The Literary Club placed a monument in memory of him in Poet's Corner, Westminster Abbey, and Dr. Johnson wrote a lengthy inscription in Latin to tell of his friend's worth. A part of it translated runs thus: “Of Oliver Goldsmith a poet, naturalist and historian, who left scarcely any style of writing untouched, and touched nothing that he did not adorn.”
THE DESERTED VILLAGE
This poem, which took Goldsmith about two years to write, was published on May 26, 1770, the year also of Wordsworth's birth. It was immensely successful, going through six editions in its first year of publication. It is essentially a didactic poem, i. e., a poem written with a purpose, to teach mankind some useful lesson. Goldsmith's aim was to show that the accumulation of wealth was the parent of all evils, including depopulation. We know now this to be faulty poltical economy.
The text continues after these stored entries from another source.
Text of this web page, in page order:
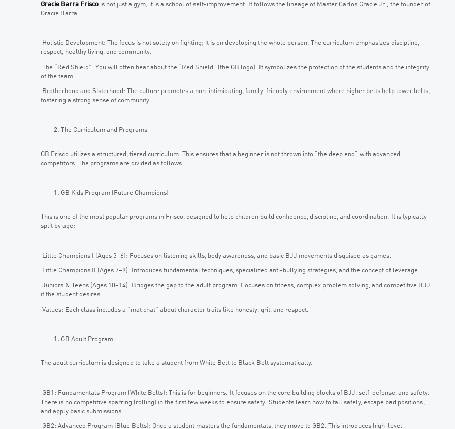
Gracie Barra Frisco is not just a gym; it is a school of self-improvement. It follows the lineage of Master Carlos Gracie Jr., the founder of
Gracie Barra.
Holistic Development: The focus is not solely on fighting; it is on developing the whole person. The curriculum emphasizes discipline,
respect, healthy living, and community.
The “Red Shield”: You will often hear about the “Red Shield” (the GB logo). It symbolizes the protection of the students and the integrity
of the team.
Brotherhood and Sisterhood: The culture promotes a non-intimidating, family-friendly environment where higher belts help lower belts,
fostering a strong sense of community.
The Curriculum and Programs
GB Frisco utilizes a structured, tiered curriculum. This ensures that a beginner is not thrown into “the deep end” with advanced
competitors. The programs are divided as follows:
GB Kids Program (Future Champions)
This is one of the most popular programs in Frisco, designed to help children build confidence, discipline, and coordination. It is typically
split by age:
Little Champions I (Ages 3–6): Focuses on listening skills, body awareness, and basic BJJ movements disguised as games.
Little Champions II (Ages 7–9): Introduces fundamental techniques, specialized anti-bullying strategies, and the concept of leverage.
Juniors & Teens (Ages 10–14): Bridges the gap to the adult program. Focuses on fitness, complex problem solving, and competitive BJJ
if the student desires.
Values: Each class includes a “mat chat” about character traits like honesty, grit, and respect.
GB Adult Program
The adult curriculum is designed to take a student from White Belt to Black Belt systematically.
GB1: Fundamentals Program (White Belts): This is for beginners. It focuses on the core building blocks of BJJ, self-defense, and safety.
There is no competitive sparring (rolling) in the first few weeks to ensure safety. Students learn how to fall safely, escape bad positions,
and apply basic submissions.
GB2: Advanced Program (Blue Belts): Once a student masters the fundamentals, they move to GB2. This introduces high-level
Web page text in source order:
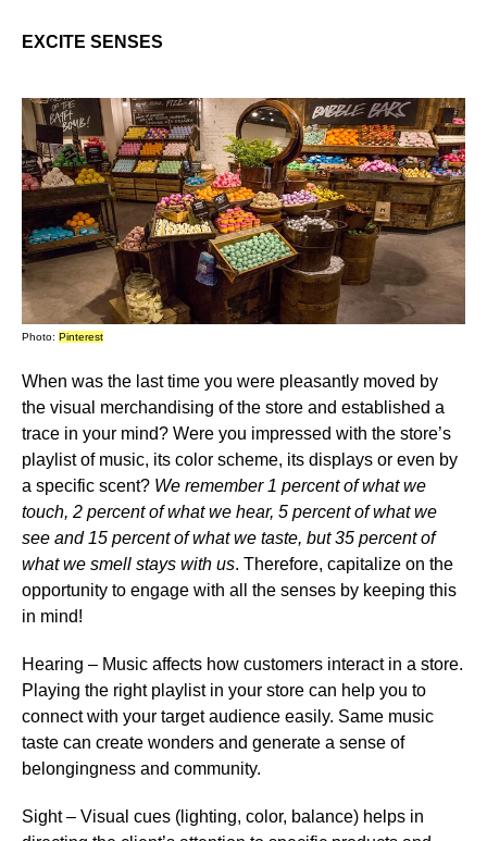
EXCITE SENSES
Photo: Pinterest
When was the last time you were pleasantly moved by
the visual merchandising of the store and established a
trace in your mind? Were you impressed with the store’s
playlist of music, its color scheme, its displays or even by
a specific scent? We remember 1 percent of what we
touch, 2 percent of what we hear, 5 percent of what we
see and 15 percent of what we taste, but 35 percent of
what we smell stays with us. Therefore, capitalize on the
opportunity to engage with all the senses by keeping this
in mind!
Hearing – Music affects how customers interact in a store.
Playing the right playlist in your store can help you to
connect with your target audience easily. Same music
taste can create wonders and generate a sense of
belongingness and community.
Sight– Visual cues (lighting, color, balance) helps in
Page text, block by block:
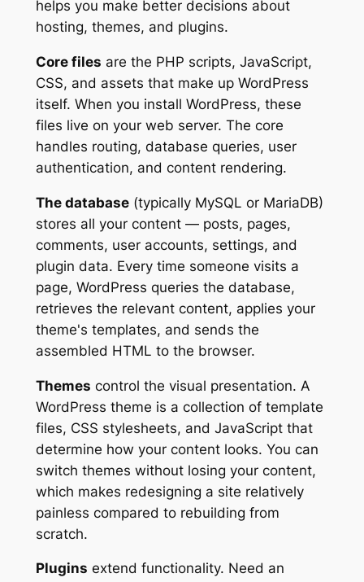
helps you make better decisions about
hosting, themes, and plugins.
Core files are the PHP scripts, JavaScript,
CSS, and assets that make up WordPress
itself. When you install WordPress, these
files live on your web server. The core
handles routing, database queries, user
authentication, and content rendering.
The database(typically MySQL or MariaDB)
stores all your content — posts, pages,
comments, user accounts, settings, and
plugin data. Every time someone visits a
page, WordPress queries the database,
retrieves the relevant content, applies your
theme's templates, and sends the
assembled HTML to the browser.
Themes control the visual presentation. A
WordPress theme is a collection of template
files, CSS stylesheets, and JavaScript that
determine how your content looks. You can
switch themes without losing your content,
which makes redesigning a site relatively
painless compared to rebuilding from
scratch.
Plugins extend functionality. Need an

But it is not the didactic side of the poem that makes its excellence. It is when Goldsmith forgets to teach, as, happily, he often does, and describes for us the charms of simple village life that we recognize his greatness as a poet. So sweetly and naturally does he do it, that he ranks as one of the best of our descriptive poets.
The poem was dedicated to Sir Joshua Reynolds. “The only dedication,” writes Goldsmith, “I ever made was to my brother, because I loved him better than most other men. He is since dead. Permit me to inscribe this poem to you.”
Some have thought that the scene of the poem was the Irish village of Lissoy. But “Auburn” is distinctly an English village, and doubtless Goldsmith mingled his recollections of both countries. Indeed, he told Reynolds four or five years before the poem was published that he had made excursions into the country in several parts of England to satisfy himself of the truth of his complaint of the decay and depopulation of villages. “I remember it in my own country and have seen it in this."